From: Rich Seifert [mailto:seifert@xxxxxxxxxx]
Sent: Friday, May 28, 1999 2:53 PM
To: Jaime Kardontchik; Chang, Edward S;
Subject: Re: 1000BASE-T PCS question
At 9:11 AM -0700 5/27/99, Jaime Kardontchik wrote:
>My impression is that it would have been much more simpler if the group had
>been called "10-Gigabit-Ethernet" instead of "Higher-Speed Group". At some
>time in the future the group will have to decide what kind of standard to
Well, it was not clear at all (and still is not clear) that a single-speed
10 Gb/s is the goal of all of the study group members, or indeed reflects
the needs of the user community. It is one of the purposes of the Study
Group to determine what speed(s) should be supported in a standard.
>Ethernet standards deliver a BER of 10^(-10).
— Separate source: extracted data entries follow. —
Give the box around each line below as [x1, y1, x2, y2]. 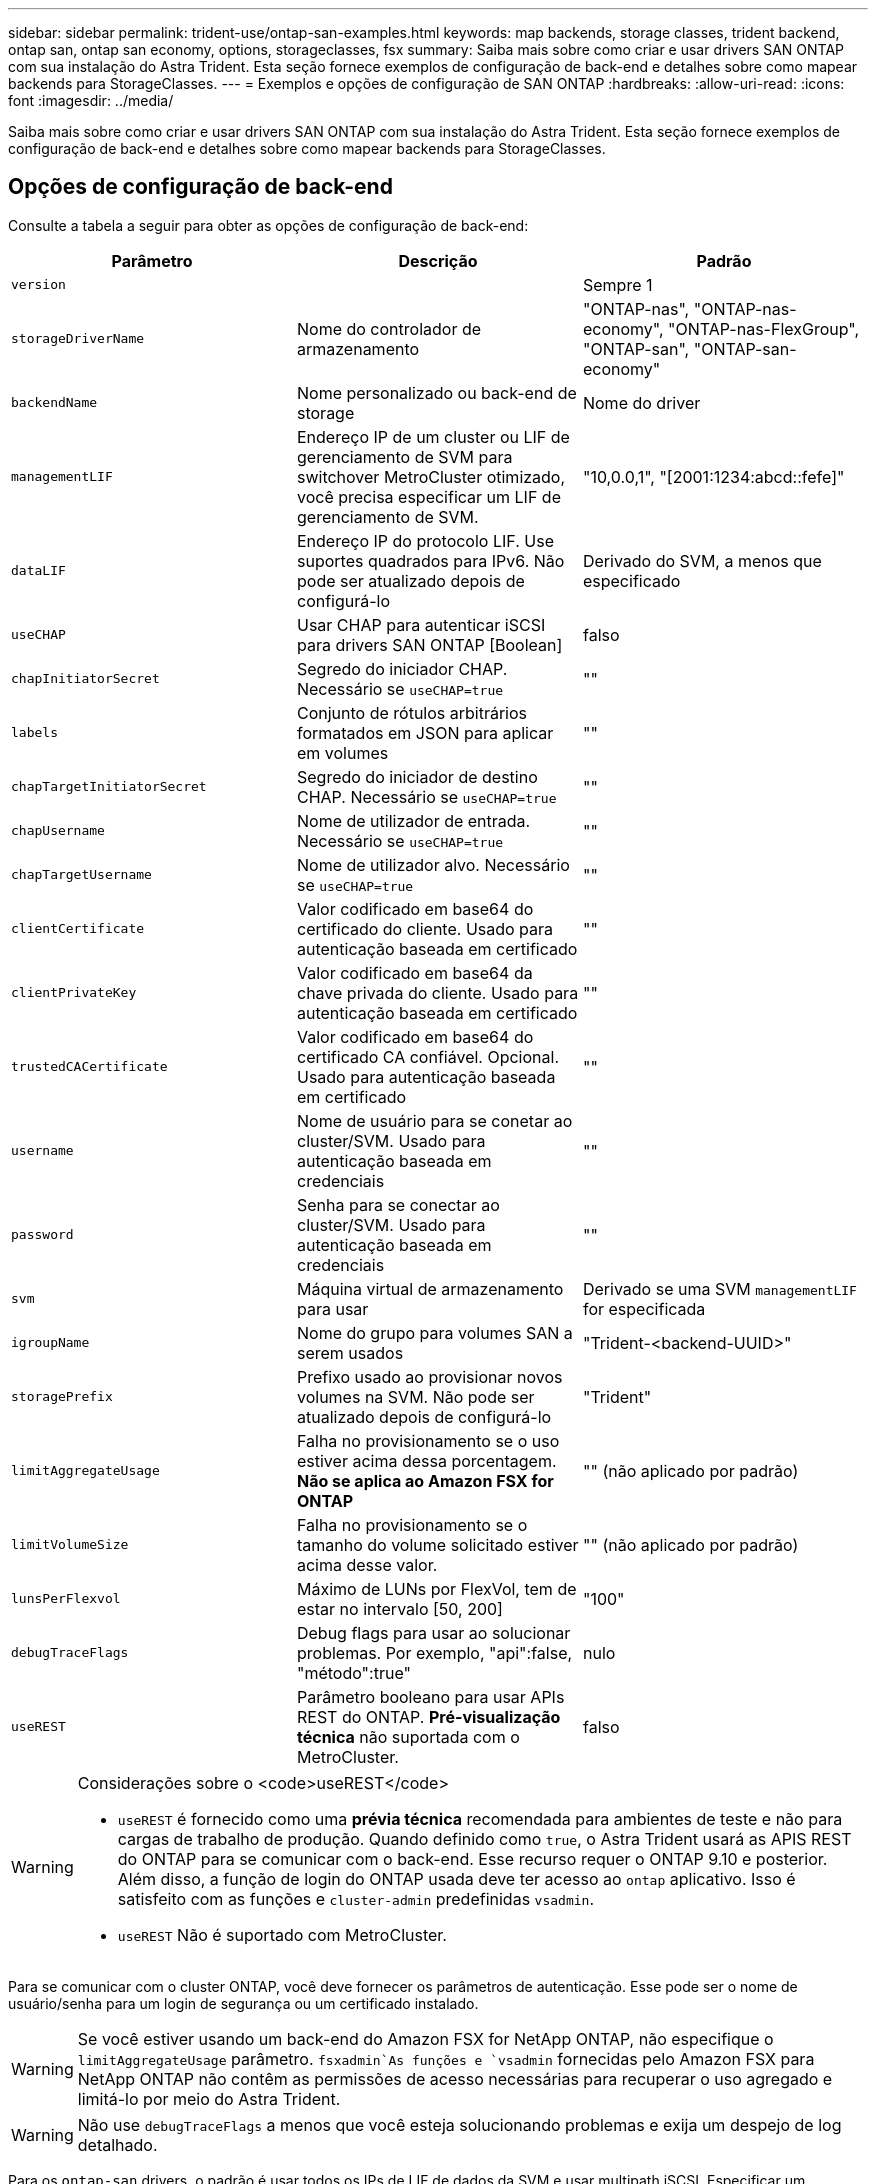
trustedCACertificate [11, 1059, 168, 1075]
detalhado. [77, 2134, 158, 2155]
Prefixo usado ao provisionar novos [296, 1366, 563, 1387]
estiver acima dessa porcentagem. [296, 1450, 557, 1471]
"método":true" [296, 1662, 411, 1683]
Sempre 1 [582, 274, 653, 295]
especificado [582, 570, 681, 591]
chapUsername [11, 823, 105, 839]
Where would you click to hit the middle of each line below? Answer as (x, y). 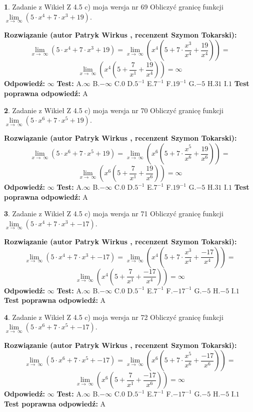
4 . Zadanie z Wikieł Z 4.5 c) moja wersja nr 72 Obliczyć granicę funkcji (114, 317)
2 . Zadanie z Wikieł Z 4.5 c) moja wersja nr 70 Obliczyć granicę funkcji (114, 110)
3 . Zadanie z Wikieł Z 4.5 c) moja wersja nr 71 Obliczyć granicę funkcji (114, 214)
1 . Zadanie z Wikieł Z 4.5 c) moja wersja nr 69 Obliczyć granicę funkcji (114, 7)
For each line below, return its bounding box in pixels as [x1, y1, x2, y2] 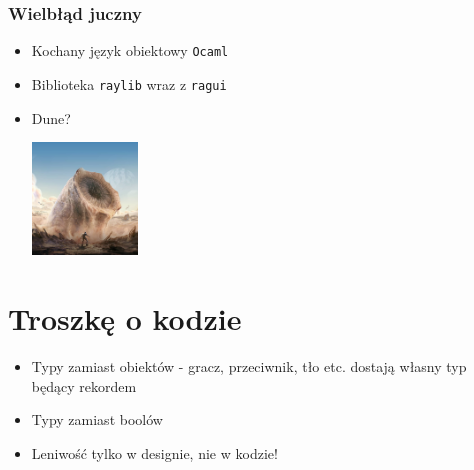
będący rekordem [31, 375, 137, 396]
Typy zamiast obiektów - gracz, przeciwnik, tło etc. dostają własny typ [31, 356, 467, 377]
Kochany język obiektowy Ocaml [31, 40, 229, 61]
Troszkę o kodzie [8, 298, 242, 339]
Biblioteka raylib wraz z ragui [31, 73, 227, 94]
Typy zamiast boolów [31, 409, 163, 430]
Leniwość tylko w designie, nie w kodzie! [31, 443, 278, 463]
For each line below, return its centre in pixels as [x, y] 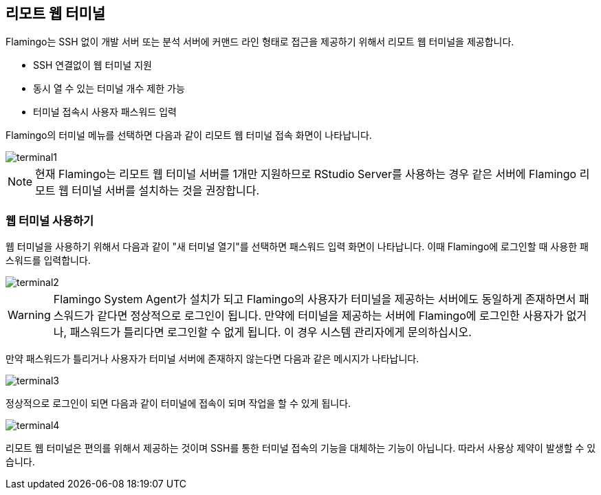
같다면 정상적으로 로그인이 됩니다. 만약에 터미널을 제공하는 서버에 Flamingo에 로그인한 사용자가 [330, 316]
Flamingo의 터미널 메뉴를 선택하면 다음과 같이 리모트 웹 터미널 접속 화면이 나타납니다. [189, 135]
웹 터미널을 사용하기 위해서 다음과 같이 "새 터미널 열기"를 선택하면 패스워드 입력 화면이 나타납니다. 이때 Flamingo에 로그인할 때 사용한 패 [297, 247]
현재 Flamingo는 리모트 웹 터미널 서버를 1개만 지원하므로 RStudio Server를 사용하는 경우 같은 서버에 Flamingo [306, 174]
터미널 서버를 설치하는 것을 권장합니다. [166, 191]
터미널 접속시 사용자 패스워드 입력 [105, 112]
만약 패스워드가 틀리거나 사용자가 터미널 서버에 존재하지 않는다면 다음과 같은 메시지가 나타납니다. [212, 359]
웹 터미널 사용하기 [50, 220]
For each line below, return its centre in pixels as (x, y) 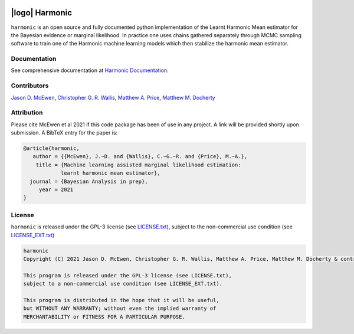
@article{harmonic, (51, 148)
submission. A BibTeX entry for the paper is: (64, 133)
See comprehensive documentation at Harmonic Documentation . (90, 70)
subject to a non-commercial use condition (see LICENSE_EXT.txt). (123, 284)
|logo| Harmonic (42, 13)
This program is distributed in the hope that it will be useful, (121, 300)
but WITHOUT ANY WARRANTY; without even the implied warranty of (120, 309)
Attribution (27, 113)
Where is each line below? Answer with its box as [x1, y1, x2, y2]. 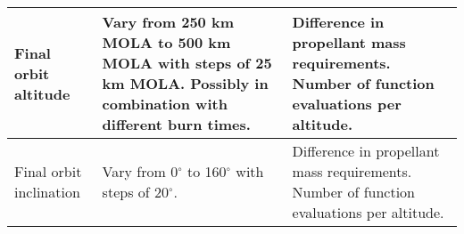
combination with [102, 93, 228, 114]
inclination [14, 182, 80, 202]
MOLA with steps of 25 [102, 52, 272, 73]
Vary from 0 [102, 161, 178, 182]
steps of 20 [102, 182, 169, 202]
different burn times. [102, 114, 251, 134]
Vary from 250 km [102, 12, 234, 32]
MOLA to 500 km [102, 32, 231, 52]
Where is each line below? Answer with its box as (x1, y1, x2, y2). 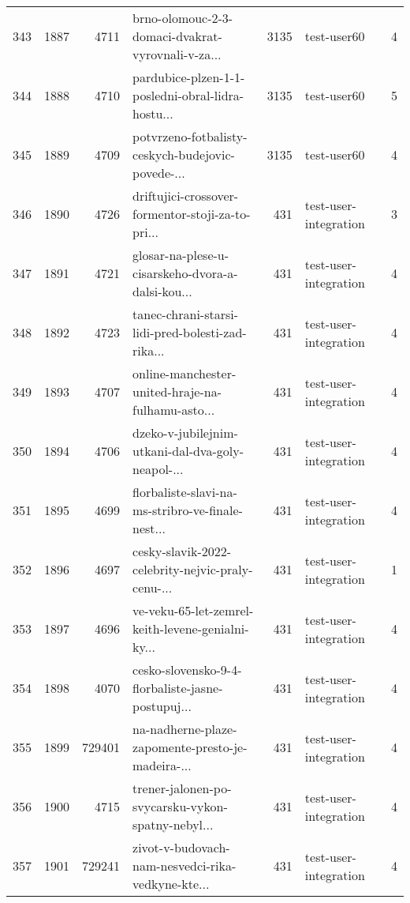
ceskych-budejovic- (132, 145, 235, 164)
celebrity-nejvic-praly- (132, 560, 253, 578)
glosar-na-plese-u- (132, 246, 229, 264)
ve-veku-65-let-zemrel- (132, 601, 254, 619)
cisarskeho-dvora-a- (132, 264, 238, 282)
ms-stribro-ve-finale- (132, 501, 243, 519)
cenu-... (132, 578, 173, 596)
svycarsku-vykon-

This is simply not true. The BER spec for 10BASE5 is 10^-9. For 10BASE2 and
10BASE-T, it is 10^-8. For 100BASE-X and 1000BASE-X, it is 10^-12.
The BER goals for any higher-speed standard should be determined by the SG.
Further, BER is really a parameter more relevant to serial transmission
systems that do not use any block-coding; in such systems it is
straightforward to map between the BER and the Frame Loss Rate (a more
significant parameter in a connectionless, best-effort frame delivery
system). We had long discussions both in Fast Ethernet and 1000BASE-T about
how many frame errors are generated by a single bit error, the relationship
between symbol errors and bit errors, etc. In the end, the only observable
characteristic at the MAC service interface is the Frame Loss Rate. I
propose that any future standards work use this parameter to characterize
the error performance of the system, rather than BER.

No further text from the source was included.